Mark it down as a fact - Even those who have never had an opportunity to hear the gospel have received a clear witness about the existence and character of God—and yet they have suppressed it. If a person will respond to the revelation he has, even if it is only the revelation of God in nature ("natural revelation"), God will provide some means for that person to hear the gospel.

John MacArthur explains how no man can say that God did not give them opportunity to receive Christ writing that...Men are judged and sent to hell not because they do not live up to the light evidenced in the universe but because ultimately that rejection leads them to reject Jesus Christ...if a person lives up to the light of the revelation he has, God will provide for his hearing the gospel by some means or another...Because the Ethiopian eunuch was sincerely seeking God, the Holy Spirit sent Philip to witness to him. Upon hearing the gospel, he believed and was baptized (Acts 8:26, 27, 28, 29, 30, 31, 32, 33, 34, 35, 36, 37, 38, 39). Because Cornelius, a Gentile centurion in the Roman army, was “a devout man, and one who feared God with all his household, and gave many alms to the Jewish people, and prayed to God continually,” God sent Peter to him to explain the gospel. “While Peter was still speaking, … the Holy Spirit fell upon all those who were listening to the message,” and they were “baptized in the name of Jesus Christ” (Acts 10:2,44,48). Because Lydia was a true worshiper of God, when she heard the gospel, “the Lord opened her heart to respond to the things spoken by Paul” (Acts. 16:14). (Romans 1-8. Chicago: Moody Press )

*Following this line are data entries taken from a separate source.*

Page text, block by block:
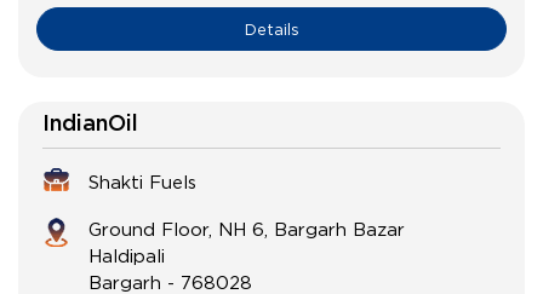
Details
IndianOil
Shakti Fuels
Ground Floor, NH 6, Bargarh Bazar
Haldipali
Bargarh - 768028

Years ago the Trans World Radio dropped transistor radios into the jungle. It wasn't until several years later that missionaries finally reached these isolated tribes only to find that some of these pagans had become believers thru the message broadcast on the transistor radio! God wants none to perish but for all to come to repentance (2Pe 3:9-note). If a man or woman does not suppress God's truth but in fact seeks Him, it is God's responsibility to provide a witness either in His Word or through a missionary sent to that person to proclaim the good news of Jesus Christ. This truth addresses and refutes the argument of so many as to "what about those who have never heard".

Newell adds that...Men had the light, and that from God. His eternal power and divinity were, from creation onward, plain to men, from His works. Napoleon, on a warship in the Mediterranean on a star-lit night, passed a group of his officers who were mocking at the idea of a God. He stopped, and sweeping his hand toward the stars, said, “Gentlemen, you must get rid of those first!” Men secretly believe there is a Power above them, and that their evil deeds deserve the wrath of that Power. In sudden peril, they scream like the guilty wretches they are, “God have mercy!” Knowledge of God, though not acquaintanceship with Him, lay behind Pharaoh’s words, “I have sinned against Jehovah and against you” (Ex 10:16); and behind the words of the Philistines in 1Sa 4:7,8, 5:7, 8, 11; and the proclamation of the King of Nineveh (Jonah 3:7, 8, 9). (Romans Verse-by-Verse)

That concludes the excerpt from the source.